*ASSIGNED TASK:* Take each line of the entries below that contains "manager" and copy it.

*DATASET:*
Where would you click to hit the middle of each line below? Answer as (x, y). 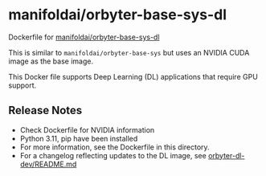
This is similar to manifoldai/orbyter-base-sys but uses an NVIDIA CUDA (129, 52)
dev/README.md (48, 164)
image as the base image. (51, 61)
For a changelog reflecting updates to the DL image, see (113, 155)
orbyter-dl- (226, 155)
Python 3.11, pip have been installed (79, 138)
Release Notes (45, 111)
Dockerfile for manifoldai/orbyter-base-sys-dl (84, 37)
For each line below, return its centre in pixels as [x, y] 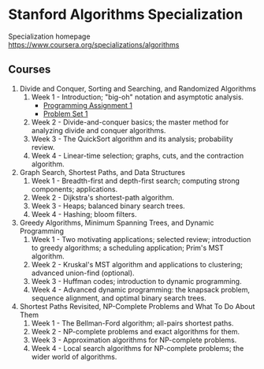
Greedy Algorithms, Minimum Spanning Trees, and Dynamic [117, 222]
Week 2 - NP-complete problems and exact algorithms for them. [136, 331]
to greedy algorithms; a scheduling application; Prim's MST [128, 248]
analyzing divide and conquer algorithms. [99, 130]
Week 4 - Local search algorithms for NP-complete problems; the [138, 348]
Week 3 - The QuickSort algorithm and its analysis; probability [132, 139]
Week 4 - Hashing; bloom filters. [84, 214]
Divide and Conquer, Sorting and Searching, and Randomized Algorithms [138, 88]
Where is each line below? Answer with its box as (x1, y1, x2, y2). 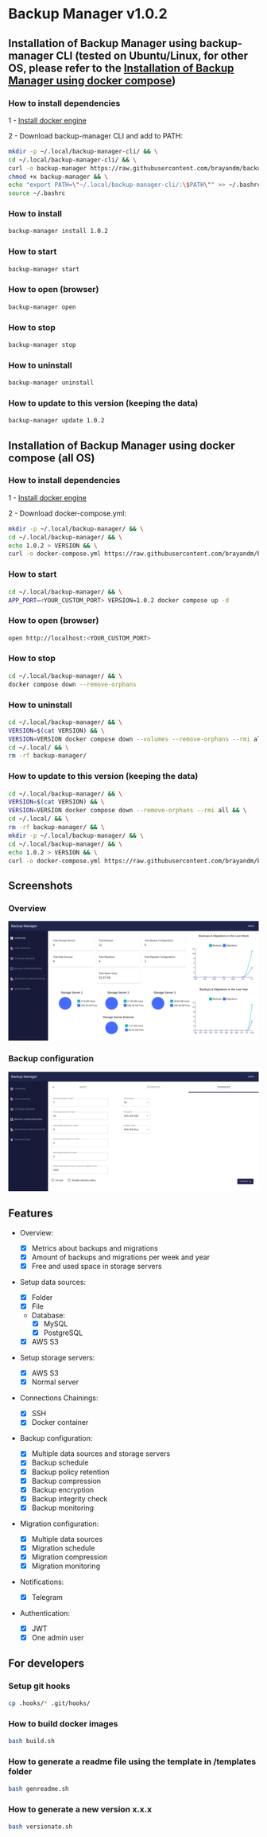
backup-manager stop (8, 341, 77, 348)
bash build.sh (8, 1738, 56, 1746)
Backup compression (31, 1476, 102, 1485)
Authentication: (19, 1609, 70, 1618)
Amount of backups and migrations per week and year (31, 1252, 211, 1262)
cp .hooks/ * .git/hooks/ (8, 1699, 91, 1707)
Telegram (31, 1593, 64, 1602)
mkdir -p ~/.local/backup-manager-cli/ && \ (8, 147, 158, 155)
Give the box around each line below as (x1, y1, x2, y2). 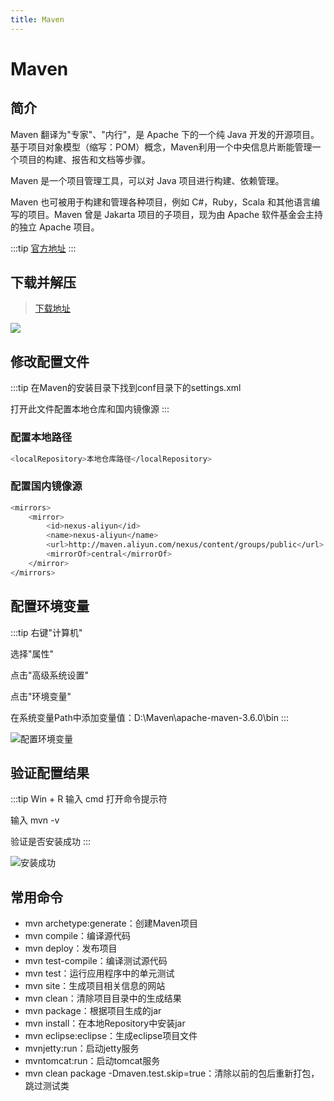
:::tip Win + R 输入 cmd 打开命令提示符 (10, 793, 168, 805)
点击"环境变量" (10, 690, 72, 702)
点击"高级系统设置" (10, 669, 90, 681)
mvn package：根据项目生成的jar (24, 1005, 162, 1017)
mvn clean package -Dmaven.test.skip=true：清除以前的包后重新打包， (24, 1067, 320, 1080)
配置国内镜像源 (10, 479, 83, 493)
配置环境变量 (10, 598, 90, 615)
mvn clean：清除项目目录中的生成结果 (24, 992, 182, 1005)
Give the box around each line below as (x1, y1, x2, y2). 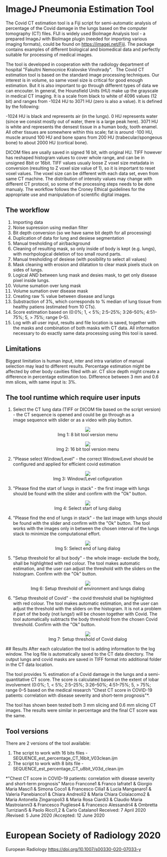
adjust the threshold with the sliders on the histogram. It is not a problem (12, 606, 162, 612)
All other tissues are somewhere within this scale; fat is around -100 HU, (5, 129, 154, 135)
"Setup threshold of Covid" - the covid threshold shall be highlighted (12, 595, 154, 601)
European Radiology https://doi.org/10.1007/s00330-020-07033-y (5, 847, 141, 853)
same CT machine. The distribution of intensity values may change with (5, 176, 153, 182)
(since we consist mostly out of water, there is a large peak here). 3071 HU (5, 118, 158, 124)
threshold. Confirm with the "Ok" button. (12, 622, 96, 628)
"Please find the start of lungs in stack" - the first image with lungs (12, 485, 150, 491)
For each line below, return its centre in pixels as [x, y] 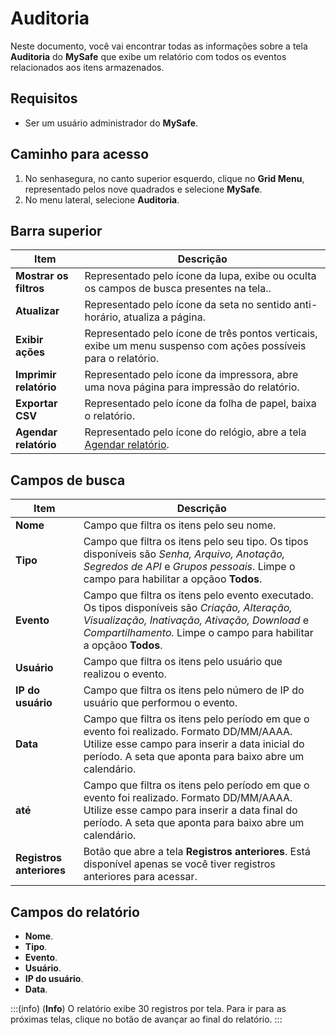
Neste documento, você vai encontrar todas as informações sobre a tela [159, 46]
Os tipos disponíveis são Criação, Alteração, [188, 608]
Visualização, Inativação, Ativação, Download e [196, 620]
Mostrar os [42, 276]
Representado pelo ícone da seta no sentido [188, 305]
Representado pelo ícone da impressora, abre [191, 375]
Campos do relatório [75, 912]
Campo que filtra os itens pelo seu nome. [180, 525]
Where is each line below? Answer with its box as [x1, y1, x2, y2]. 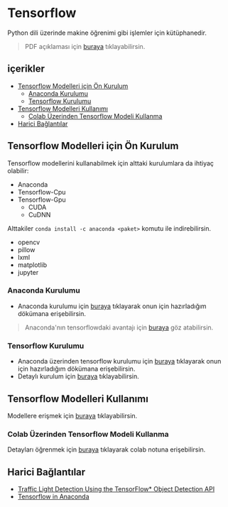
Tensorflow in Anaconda [17, 492, 90, 501]
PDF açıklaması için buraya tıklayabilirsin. [24, 42, 146, 50]
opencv [17, 238, 40, 246]
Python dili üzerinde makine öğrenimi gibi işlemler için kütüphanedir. [7, 28, 207, 37]
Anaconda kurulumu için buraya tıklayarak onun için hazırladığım [17, 302, 207, 310]
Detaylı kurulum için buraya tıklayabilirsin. [17, 372, 140, 381]
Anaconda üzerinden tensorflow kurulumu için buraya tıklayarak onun [17, 357, 222, 366]
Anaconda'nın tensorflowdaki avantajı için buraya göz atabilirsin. [24, 323, 214, 332]
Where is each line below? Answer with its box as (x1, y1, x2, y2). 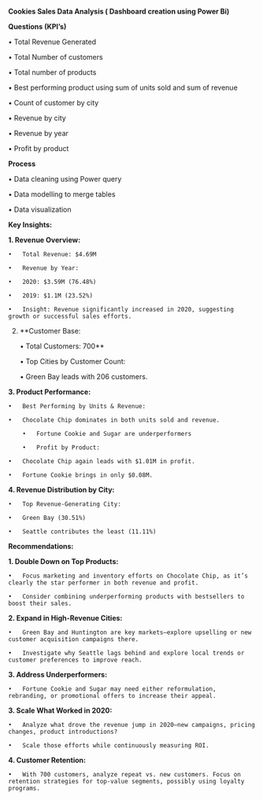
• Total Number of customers (8, 53, 104, 61)
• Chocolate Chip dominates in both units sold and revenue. (8, 416, 220, 424)
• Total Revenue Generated (8, 37, 97, 46)
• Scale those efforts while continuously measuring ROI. (8, 742, 210, 750)
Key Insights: (8, 220, 53, 229)
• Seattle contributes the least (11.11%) (8, 528, 157, 536)
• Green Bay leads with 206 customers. (19, 372, 148, 381)
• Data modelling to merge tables (8, 190, 116, 199)
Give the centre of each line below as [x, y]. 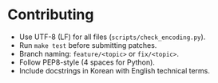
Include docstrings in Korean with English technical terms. [115, 70]
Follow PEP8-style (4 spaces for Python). [87, 62]
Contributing [51, 15]
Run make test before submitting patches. [88, 45]
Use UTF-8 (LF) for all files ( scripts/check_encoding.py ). [112, 37]
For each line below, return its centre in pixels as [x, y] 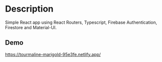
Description [29, 9]
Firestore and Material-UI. [31, 27]
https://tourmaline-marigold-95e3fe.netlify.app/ [53, 54]
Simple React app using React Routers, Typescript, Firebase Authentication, [81, 22]
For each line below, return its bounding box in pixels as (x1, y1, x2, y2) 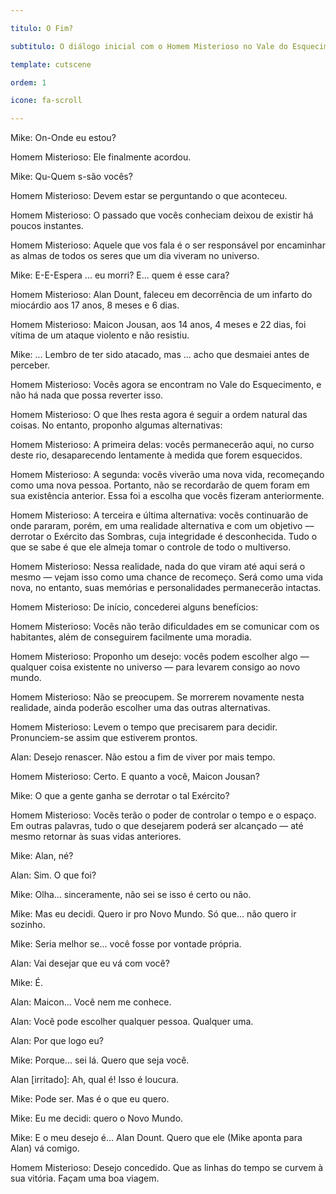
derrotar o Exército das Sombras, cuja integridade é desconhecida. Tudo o (10, 531, 318, 543)
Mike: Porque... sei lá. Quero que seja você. (10, 1054, 190, 1066)
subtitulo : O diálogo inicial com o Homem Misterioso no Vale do (10, 41, 288, 51)
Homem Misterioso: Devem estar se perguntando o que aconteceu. (10, 190, 288, 202)
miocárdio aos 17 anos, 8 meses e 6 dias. (10, 299, 180, 311)
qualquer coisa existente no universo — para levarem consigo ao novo (10, 661, 301, 673)
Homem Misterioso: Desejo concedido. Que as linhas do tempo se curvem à (10, 1162, 324, 1174)
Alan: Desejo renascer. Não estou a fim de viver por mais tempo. (10, 751, 276, 763)
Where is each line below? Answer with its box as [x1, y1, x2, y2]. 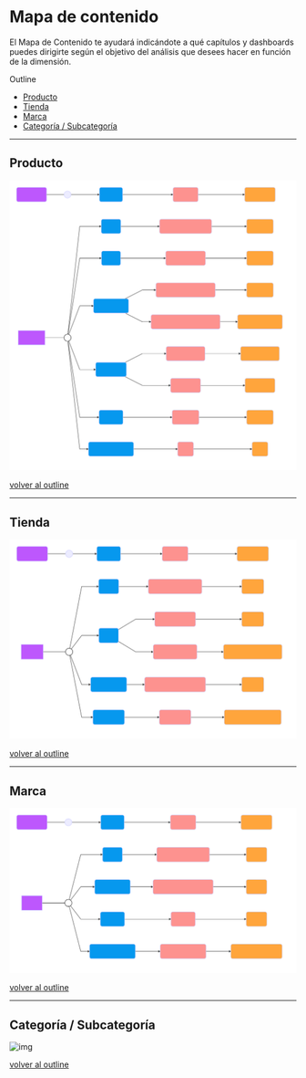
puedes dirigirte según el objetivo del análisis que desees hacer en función [9, 46, 291, 57]
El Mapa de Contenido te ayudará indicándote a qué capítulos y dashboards [9, 37, 294, 47]
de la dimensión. [9, 56, 72, 67]
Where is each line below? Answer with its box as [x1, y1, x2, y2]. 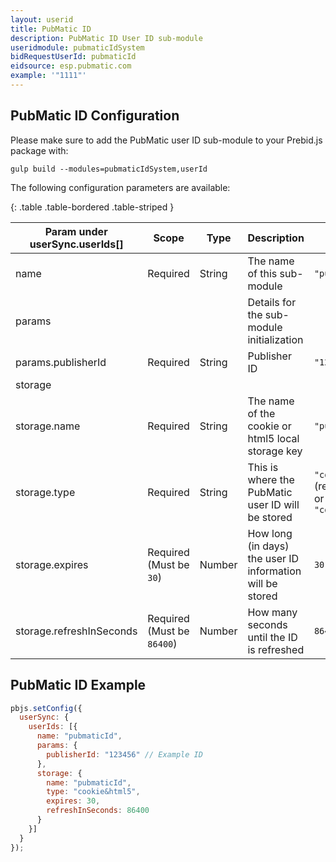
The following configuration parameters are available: [10, 181, 231, 193]
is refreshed [247, 642, 305, 656]
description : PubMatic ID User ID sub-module [10, 33, 203, 43]
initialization [247, 332, 304, 346]
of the [247, 406, 276, 420]
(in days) [247, 539, 290, 553]
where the [247, 472, 295, 486]
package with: [10, 144, 69, 156]
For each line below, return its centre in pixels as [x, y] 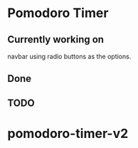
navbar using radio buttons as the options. [69, 56]
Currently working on [56, 39]
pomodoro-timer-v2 [68, 133]

*RESULT:*
backup-manager stop (8, 341, 77, 348)
mkdir -p ~/.local/backup-manager-cli/ && \ (8, 147, 158, 155)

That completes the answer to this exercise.